◆ Supplied records ◆
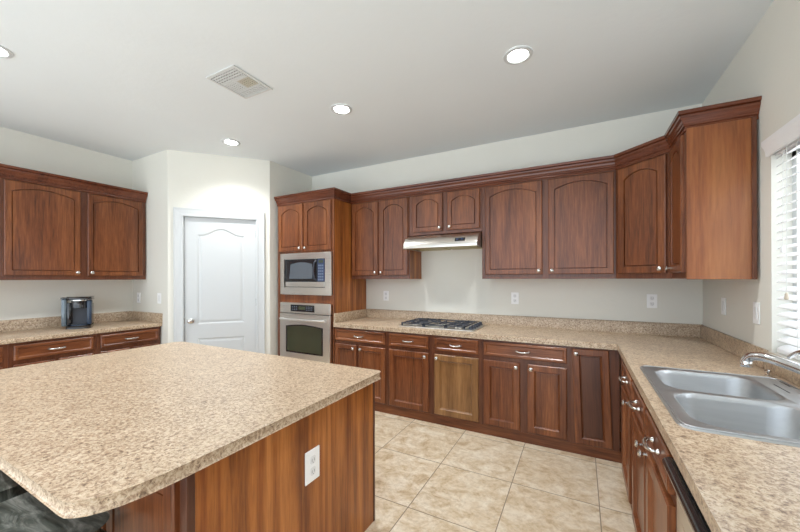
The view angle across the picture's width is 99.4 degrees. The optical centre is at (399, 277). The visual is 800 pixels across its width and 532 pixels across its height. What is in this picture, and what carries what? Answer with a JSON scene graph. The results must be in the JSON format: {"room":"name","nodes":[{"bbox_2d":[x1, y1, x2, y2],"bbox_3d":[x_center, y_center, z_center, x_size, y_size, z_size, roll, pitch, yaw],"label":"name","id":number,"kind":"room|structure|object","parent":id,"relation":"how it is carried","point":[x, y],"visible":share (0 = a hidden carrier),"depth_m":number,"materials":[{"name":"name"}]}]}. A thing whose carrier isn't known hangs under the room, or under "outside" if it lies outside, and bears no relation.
{"room":"kitchen","nodes":[
{"label":"kitchen","id":0,"kind":"room"},
{"bbox_2d":[0,126,132,320],"bbox_3d":[-4.008,-0.011,2.501,0.100,2.740,3.654,0,0,28],"label":"wall","id":1,"kind":"structure","parent":0,"point":[19,299],"depth_m":3.42,"materials":[{"name":"beige paint"}]},
{"bbox_2d":[0,178,145,279],"bbox_3d":[-3.261,-0.424,3.416,0.359,0.885,1.120,0,0,28],"label":"upper cabinet","id":2,"kind":"object","parent":1,"relation":"attached to","point":[47,232],"visible":1,"depth_m":3.25,"materials":[{"name":"orange wood"}]},
{"bbox_2d":[0,163,147,202],"bbox_3d":[-3.370,-0.910,2.893,0.046,0.111,2.146,0,0,28],"label":"crown molding","id":3,"kind":"structure","parent":2,"relation":"attached to","point":[6,171],"depth_m":3.25,"materials":[{"name":"brown wood"}]},
{"bbox_2d":[0,311,162,331],"bbox_3d":[-3.269,0.439,3.104,0.641,0.106,1.699,0,0,28],"label":"backsplash","id":4,"kind":"structure","parent":1,"relation":"attached to","point":[44,322],"depth_m":3.43,"materials":[{"name":"beige laminate"}]},
{"bbox_2d":[132,150,167,343],"bbox_3d":[-2.805,-0.013,3.874,0.738,2.740,0.100,0,0,28],"label":"wall","id":5,"kind":"structure","parent":0,"point":[149,173],"depth_m":3.78,"materials":[{"name":"beige paint"}]},
{"bbox_2d":[137,293,140,302],"bbox_3d":[-3.028,0.228,3.931,0.072,0.116,0.008,0,0,28],"label":"wall outlet","id":6,"kind":"object","parent":5,"relation":"attached to","point":[138,294],"visible":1,"depth_m":3.92,"materials":[{"name":"white plastic"}]},
{"bbox_2d":[157,293,160,303],"bbox_3d":[-2.644,0.223,3.727,0.072,0.116,0.008,0,0,28],"label":"light switch","id":7,"kind":"object","parent":5,"relation":"attached to","point":[158,294],"visible":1,"depth_m":3.72,"materials":[{"name":"white plastic"}]},
{"bbox_2d":[168,150,269,353],"bbox_3d":[-2.035,-0.014,3.878,1.029,2.740,0.100,0,0,-20],"label":"wall","id":8,"kind":"structure","parent":0,"point":[195,180],"depth_m":3.81,"materials":[{"name":"beige paint"}]},
{"bbox_2d":[173,207,264,353],"bbox_3d":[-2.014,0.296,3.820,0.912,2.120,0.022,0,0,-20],"label":"trim","id":9,"kind":"structure","parent":8,"relation":"attached to","point":[179,213],"depth_m":3.77,"materials":[{"name":"grey paint"}]},
{"bbox_2d":[184,217,255,351],"bbox_3d":[-2.017,0.337,3.833,0.738,2.018,0.105,0,0,-20],"label":"door","id":10,"kind":"structure","parent":8,"relation":"in","point":[220,254],"depth_m":3.85,"materials":[{"name":"grey paint"}]},
{"bbox_2d":[270,161,311,355],"bbox_3d":[-1.411,-0.015,4.344,0.100,2.740,0.715,0,0,28],"label":"wall","id":11,"kind":"structure","parent":0,"point":[284,180],"depth_m":4.09,"materials":[{"name":"beige paint"}]},
{"bbox_2d":[0,0,773,176],"bbox_3d":[-1.172,-1.438,1.829,5.747,0.100,5.131,0,0,28],"label":"ceiling","id":12,"kind":"structure","parent":0,"point":[125,79],"depth_m":2.24,"materials":[{"name":"paint"}]},
{"bbox_2d":[0,45,13,57],"bbox_3d":[-2.457,-1.380,2.044,0.176,0.010,0.176,0,0,28],"label":"recessed light","id":13,"kind":"object","parent":12,"relation":"in","point":[4,52],"visible":1,"depth_m":2.08,"materials":[{"name":"white glass"}]},
{"bbox_2d":[221,138,240,145],"bbox_3d":[-1.721,-1.380,3.457,0.176,0.010,0.176,0,0,28],"label":"recessed light","id":14,"kind":"object","parent":12,"relation":"in","point":[231,142],"visible":1,"depth_m":3.46,"materials":[{"name":"white glass"}]},
{"bbox_2d":[206,65,272,98],"bbox_3d":[-1.137,-1.383,2.413,0.298,0.014,0.320,0,0,28],"label":"ceiling vent","id":15,"kind":"object","parent":12,"relation":"in","point":[232,78],"visible":1,"depth_m":2.40,"materials":[{"name":"grey metal"}]},
{"bbox_2d":[331,104,351,114],"bbox_3d":[-0.480,-1.384,2.789,0.176,0.010,0.176,0,0,28],"label":"recessed light","id":16,"kind":"object","parent":12,"relation":"in","point":[341,109],"visible":1,"depth_m":2.79,"materials":[{"name":"white glass"}]},
{"bbox_2d":[503,45,532,64],"bbox_3d":[0.737,-1.387,2.120,0.176,0.010,0.176,0,0,28],"label":"recessed light","id":17,"kind":"object","parent":12,"relation":"in","point":[516,55],"visible":1,"depth_m":2.11,"materials":[{"name":"white glass"}]},
{"bbox_2d":[365,411,634,531],"bbox_3d":[-1.165,1.402,1.827,5.747,0.100,5.131,0,0,28],"label":"floor","id":18,"kind":"structure","parent":0,"point":[430,477],"depth_m":2.19,"materials":[{"name":"tile"}]},
{"bbox_2d":[0,344,7,368],"bbox_3d":[-3.518,0.901,2.603,0.663,0.744,0.561,0,0,28],"label":"base cabinet","id":19,"kind":"object","parent":18,"relation":"on","point":[3,348],"visible":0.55,"depth_m":2.70,"materials":[{"name":"orange wood"}]},
{"bbox_2d":[0,311,162,344],"bbox_3d":[-3.269,0.457,3.104,0.641,0.141,1.699,0,0,28],"label":"countertop","id":20,"kind":"structure","parent":19,"relation":"on","point":[44,328],"depth_m":3.29,"materials":[{"name":"beige laminate"}]},
{"bbox_2d":[60,296,94,329],"bbox_3d":[-3.180,0.336,3.352,0.233,0.306,0.261,0,0,-36],"label":"coffee maker","id":21,"kind":"object","parent":20,"relation":"on","point":[78,313],"visible":1,"depth_m":3.30,"materials":[{"name":"black plastic"}]},
{"bbox_2d":[71,323,86,325],"bbox_3d":[-3.128,0.455,3.307,0.115,0.008,0.107,0,0,-36],"label":"drip tray","id":22,"kind":"object","parent":21,"relation":"on","point":[72,324],"depth_m":3.29,"materials":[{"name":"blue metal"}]},
{"bbox_2d":[0,470,27,502],"bbox_3d":[-1.644,1.053,1.226,0.448,0.602,0.428,0,0,30],"label":"bar stool","id":23,"kind":"object","parent":18,"relation":"on","point":[9,489],"visible":0.09,"depth_m":1.24,"materials":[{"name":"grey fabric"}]},
{"bbox_2d":[8,334,95,367],"bbox_3d":[-3.254,0.901,3.099,0.663,0.744,0.561,0,0,28],"label":"base cabinet","id":24,"kind":"object","parent":18,"relation":"on","point":[40,351],"visible":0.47,"depth_m":2.93,"materials":[{"name":"orange wood"}]},
{"bbox_2d":[0,492,109,531],"bbox_3d":[-1.168,1.052,0.961,0.448,0.602,0.428,0,0,25],"label":"bar stool","id":25,"kind":"object","parent":18,"relation":"on","point":[24,512],"visible":0.62,"depth_m":1.05,"materials":[{"name":"grey fabric"}]},
{"bbox_2d":[96,326,159,353],"bbox_3d":[-2.991,0.901,3.592,0.663,0.744,0.555,0,0,28],"label":"base cabinet","id":26,"kind":"object","parent":18,"relation":"on","point":[136,338],"visible":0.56,"depth_m":3.42,"materials":[{"name":"orange wood"}]},
{"bbox_2d":[101,382,374,531],"bbox_3d":[-1.218,0.958,1.877,1.892,0.789,1.040,0,0,28],"label":"kitchen island","id":27,"kind":"object","parent":18,"relation":"on","point":[260,486],"visible":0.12,"depth_m":1.33,"materials":[{"name":"orange wood"}]},
{"bbox_2d":[0,342,380,518],"bbox_3d":[-1.272,0.543,1.788,1.970,0.038,1.307,0,0,28],"label":"island countertop","id":28,"kind":"structure","parent":27,"relation":"on","point":[84,436],"depth_m":1.34,"materials":[{"name":"beige stone"}]},
{"bbox_2d":[305,445,319,485],"bbox_3d":[-0.373,0.799,1.450,0.008,0.136,0.086,0,0,28],"label":"wall outlet","id":29,"kind":"object","parent":27,"relation":"attached to","point":[312,457],"visible":1,"depth_m":1.45,"materials":[{"name":"white plastic"}]},
{"bbox_2d":[310,455,315,464],"bbox_3d":[-0.371,0.775,1.449,0.002,0.034,0.030,0,0,28],"label":"socket","id":30,"kind":"object","parent":29,"relation":"attached to","point":[312,457],"depth_m":1.45,"materials":[{"name":"grey plastic"}]},
{"bbox_2d":[310,466,315,475],"bbox_3d":[-0.371,0.823,1.449,0.002,0.034,0.030,0,0,28],"label":"socket","id":31,"kind":"object","parent":29,"relation":"attached to","point":[312,468],"depth_m":1.45,"materials":[{"name":"grey plastic"}]},
{"bbox_2d":[278,199,365,363],"bbox_3d":[-0.954,0.241,4.119,0.850,2.227,0.679,0,0,28],"label":"oven tower","id":32,"kind":"object","parent":18,"relation":"on","point":[322,225],"visible":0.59,"depth_m":3.83,"materials":[{"name":"brown wood"}]},
{"bbox_2d":[279,302,332,363],"bbox_3d":[-0.961,0.636,4.060,0.758,0.715,0.642,0,0,28],"label":"wall oven","id":33,"kind":"object","parent":32,"relation":"in","point":[306,329],"visible":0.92,"depth_m":3.80,"materials":[{"name":"silver metal"}]},
{"bbox_2d":[280,251,332,295],"bbox_3d":[-0.985,-0.024,4.021,0.772,0.528,0.473,0,0,28],"label":"microwave","id":34,"kind":"object","parent":32,"relation":"in","point":[304,273],"visible":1,"depth_m":3.82,"materials":[{"name":"silver metal"}]},
{"bbox_2d":[274,187,350,205],"bbox_3d":[-0.951,-0.914,4.130,0.913,0.111,0.656,0,0,28],"label":"crown molding","id":35,"kind":"structure","parent":32,"relation":"attached to","point":[328,193],"depth_m":3.82,"materials":[{"name":"brown wood"}]},
{"bbox_2d":[335,327,387,404],"bbox_3d":[-0.281,0.894,3.771,0.658,0.744,0.663,0,0,28],"label":"base cabinet","id":36,"kind":"object","parent":18,"relation":"on","point":[361,348],"visible":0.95,"depth_m":3.48,"materials":[{"name":"orange wood"}]},
{"bbox_2d":[388,331,431,413],"bbox_3d":[0.217,0.893,3.506,0.471,0.744,0.663,0,0,28],"label":"base cabinet","id":37,"kind":"object","parent":18,"relation":"on","point":[409,354],"visible":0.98,"depth_m":3.24,"materials":[{"name":"orange wood"}]},
{"bbox_2d":[432,335,481,423],"bbox_3d":[0.629,0.892,3.287,0.463,0.744,0.663,0,0,28],"label":"base cabinet","id":38,"kind":"object","parent":18,"relation":"on","point":[456,361],"visible":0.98,"depth_m":3.03,"materials":[{"name":"cherry wood grain"},{"name":"golden oak wood"}]},
{"bbox_2d":[375,403,631,507],"bbox_3d":[0.108,1.308,2.358,2.674,0.083,1.719,0,0,28],"label":"plinth","id":39,"kind":"object","parent":18,"relation":"on","point":[586,450],"visible":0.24,"depth_m":2.84,"materials":[{"name":"brown wood"}]},
{"bbox_2d":[481,339,570,441],"bbox_3d":[1.137,0.890,3.017,0.688,0.744,0.663,0,0,28],"label":"base cabinet","id":40,"kind":"object","parent":18,"relation":"on","point":[525,387],"visible":0.98,"depth_m":2.75,"materials":[{"name":"orange wood"}]},
{"bbox_2d":[570,346,619,451],"bbox_3d":[1.583,0.889,2.782,0.320,0.744,0.659,0,0,28],"label":"base cabinet","id":41,"kind":"object","parent":18,"relation":"on","point":[594,373],"visible":0.93,"depth_m":2.52,"materials":[{"name":"orange wood"}]},
{"bbox_2d":[618,357,634,503],"bbox_3d":[1.652,0.888,1.974,0.663,0.744,0.753,0,0,28],"label":"base cabinet","id":42,"kind":"object","parent":18,"relation":"on","point":[626,380],"visible":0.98,"depth_m":2.00,"materials":[{"name":"orange wood"}]},
{"bbox_2d":[628,382,676,531],"bbox_3d":[1.274,0.888,1.263,0.663,0.744,0.854,0,0,28],"label":"base cabinet","id":43,"kind":"object","parent":18,"relation":"on","point":[654,496],"visible":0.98,"depth_m":1.34,"materials":[{"name":"orange wood"}]},
{"bbox_2d":[662,456,710,531],"bbox_3d":[0.912,0.932,0.604,0.608,0.827,0.612,0,0,28],"label":"dishwasher","id":44,"kind":"object","parent":18,"relation":"on","point":[690,518],"visible":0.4,"depth_m":0.86,"materials":[{"name":"black metal"}]},
{"bbox_2d":[312,104,702,431],"bbox_3d":[0.643,-0.021,3.714,4.318,2.740,0.100,0,0,28],"label":"wall","id":45,"kind":"structure","parent":0,"point":[451,281],"depth_m":3.35,"materials":[{"name":"beige paint"}]},
{"bbox_2d":[334,309,366,322],"bbox_3d":[-0.562,0.433,3.926,0.019,0.100,0.615,0,0,28],"label":"backsplash","id":46,"kind":"structure","parent":45,"relation":"attached to","point":[350,315],"depth_m":3.89,"materials":[{"name":"beige laminate"}]},
{"bbox_2d":[383,291,388,300],"bbox_3d":[-0.168,0.214,4.083,0.072,0.116,0.008,0,0,28],"label":"wall outlet","id":47,"kind":"object","parent":45,"relation":"attached to","point":[385,293],"visible":1,"depth_m":4.08,"materials":[{"name":"white plastic"}]},
{"bbox_2d":[352,197,420,278],"bbox_3d":[-0.171,-0.431,3.884,0.750,0.885,0.359,0,0,28],"label":"upper cabinet","id":48,"kind":"object","parent":45,"relation":"attached to","point":[380,229],"visible":1,"depth_m":3.74,"materials":[{"name":"orange wood"}]},
{"bbox_2d":[410,187,481,236],"bbox_3d":[0.500,-0.661,3.527,0.768,0.430,0.359,0,0,28],"label":"upper cabinet","id":49,"kind":"object","parent":45,"relation":"attached to","point":[459,211],"visible":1,"depth_m":3.40,"materials":[{"name":"orange wood"}]},
{"bbox_2d":[403,232,481,251],"bbox_3d":[0.476,-0.366,3.478,0.758,0.144,0.475,0,0,28],"label":"range hood","id":50,"kind":"object","parent":49,"relation":"attached to","point":[459,241],"visible":0.88,"depth_m":3.31,"materials":[{"name":"silver metal"}]},
{"bbox_2d":[511,292,518,303],"bbox_3d":[1.146,0.202,3.384,0.072,0.116,0.008,0,0,28],"label":"wall outlet","id":51,"kind":"object","parent":45,"relation":"attached to","point":[514,295],"visible":1,"depth_m":3.38,"materials":[{"name":"white plastic"}]},
{"bbox_2d":[482,170,615,278],"bbox_3d":[1.318,-0.436,3.093,1.078,0.885,0.359,0,0,28],"label":"upper cabinet","id":52,"kind":"object","parent":45,"relation":"attached to","point":[560,227],"visible":1,"depth_m":2.93,"materials":[{"name":"orange wood"}]},
{"bbox_2d":[351,96,761,203],"bbox_3d":[0.853,-0.919,3.076,3.290,0.111,0.628,0,0,41],"label":"crown molding","id":53,"kind":"structure","parent":52,"relation":"attached to","point":[746,108],"depth_m":2.77,"materials":[{"name":"brown wood"}]},
{"bbox_2d":[367,309,767,368],"bbox_3d":[0.749,0.429,2.991,3.218,0.106,1.081,0,0,28],"label":"backsplash","id":54,"kind":"structure","parent":45,"relation":"attached to","point":[738,347],"depth_m":3.04,"materials":[{"name":"beige laminate"}]},
{"bbox_2d":[616,152,671,278],"bbox_3d":[2.005,-0.438,2.586,0.607,0.885,0.609,0,0,28],"label":"upper cabinet","id":55,"kind":"object","parent":45,"relation":"attached to","point":[642,188],"visible":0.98,"depth_m":2.50,"materials":[{"name":"brown wood"}]},
{"bbox_2d":[647,294,656,307],"bbox_3d":[2.127,0.195,2.863,0.072,0.116,0.008,0,0,28],"label":"wall outlet","id":56,"kind":"object","parent":45,"relation":"attached to","point":[651,298],"visible":1,"depth_m":2.86,"materials":[{"name":"white plastic"}]},
{"bbox_2d":[702,0,799,362],"bbox_3d":[1.315,-0.025,0.507,0.120,2.740,5.131,0,0,28],"label":"wall","id":57,"kind":"structure","parent":0,"point":[767,65],"depth_m":1.78,"materials":[{"name":"beige paint"}]},
{"bbox_2d":[665,116,756,278],"bbox_3d":[1.883,-0.436,2.092,0.359,0.888,0.381,0,0,28],"label":"upper cabinet","id":58,"kind":"object","parent":57,"relation":"attached to","point":[713,167],"visible":1,"depth_m":1.94,"materials":[{"name":"orange wood"}]},
{"bbox_2d":[721,297,725,314],"bbox_3d":[2.202,0.192,2.312,0.008,0.116,0.072,0,0,28],"label":"light switch","id":59,"kind":"object","parent":57,"relation":"attached to","point":[723,300],"visible":1,"depth_m":2.30,"materials":[{"name":"white plastic"}]},
{"bbox_2d":[753,302,759,324],"bbox_3d":[1.972,0.194,1.879,0.008,0.120,0.076,0,0,28],"label":"light switch","id":60,"kind":"object","parent":57,"relation":"attached to","point":[756,306],"visible":1,"depth_m":1.87,"materials":[{"name":"white plastic"}]},
{"bbox_2d":[761,114,799,156],"bbox_3d":[1.586,-0.665,1.181,0.030,0.080,1.316,0,0,28],"label":"valance","id":61,"kind":"object","parent":57,"relation":"attached to","point":[790,131],"visible":1,"depth_m":1.60,"materials":[{"name":"white"}]},
{"bbox_2d":[775,137,799,359],"bbox_3d":[1.628,-0.139,1.170,0.069,1.028,1.231,0,0,28],"label":"window blind","id":62,"kind":"object","parent":57,"relation":"attached to","point":[786,350],"visible":0.97,"depth_m":1.62,"materials":[{"name":"white plastic"}]},
{"bbox_2d":[792,148,799,347],"bbox_3d":[1.690,-0.138,1.137,0.040,1.033,1.253,0,0,28],"label":"window","id":63,"kind":"structure","parent":57,"relation":"in","point":[794,222],"depth_m":1.67,"materials":[{"name":"grey paint"}]},
{"bbox_3d":[0.643,0.889,0.077,0.663,0.744,0.540,0,0,28],"label":"base cabinet","id":64,"kind":"object","parent":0,"visible":0},
{"bbox_2d":[333,309,799,531],"bbox_3d":[0.192,0.450,1.942,3.223,0.147,3.462,0,0,28],"label":"countertop","id":65,"kind":"structure","parent":64,"relation":"on","point":[737,484],"depth_m":1.66,"materials":[{"name":"beige stone"}]},
{"bbox_2d":[399,318,486,331],"bbox_3d":[0.436,0.458,3.421,0.768,0.044,0.498,0,0,28],"label":"cooktop","id":66,"kind":"object","parent":65,"relation":"in","point":[458,325],"visible":1,"depth_m":3.32,"materials":[{"name":"silver metal"}]},
{"bbox_2d":[640,365,799,447],"bbox_3d":[1.332,0.557,1.333,0.546,0.181,0.868,0,0,28],"label":"sink","id":67,"kind":"object","parent":65,"relation":"in","point":[758,408],"visible":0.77,"depth_m":1.35,"materials":[{"name":"metal"}]},
{"bbox_2d":[764,369,771,376],"bbox_3d":[1.780,0.459,1.642,0.028,0.033,0.027,0,0,28],"label":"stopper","id":68,"kind":"object","parent":65,"relation":"on","point":[767,371],"visible":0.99,"depth_m":1.64,"materials":[{"name":"silver metal"}]},
{"bbox_2d":[740,350,799,373],"bbox_3d":[1.482,0.363,1.194,0.148,0.213,0.451,0,0,0],"label":"faucet","id":69,"kind":"object","parent":65,"relation":"on","point":[747,360],"visible":1,"depth_m":1.30,"materials":[{"name":"silver metal"}]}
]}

◆ Task details ◆
Once you have located every line with the word "black" in the material above, list those lines.

◆ Output of the task ◆
{"bbox_2d":[60,296,94,329],"bbox_3d":[-3.180,0.336,3.352,0.233,0.306,0.261,0,0,-36],"label":"coffee maker","id":21,"kind":"object","parent":20,"relation":"on","point":[78,313],"visible":1,"depth_m":3.30,"materials":[{"name":"black plastic"}]},
{"bbox_2d":[662,456,710,531],"bbox_3d":[0.912,0.932,0.604,0.608,0.827,0.612,0,0,28],"label":"dishwasher","id":44,"kind":"object","parent":18,"relation":"on","point":[690,518],"visible":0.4,"depth_m":0.86,"materials":[{"name":"black metal"}]},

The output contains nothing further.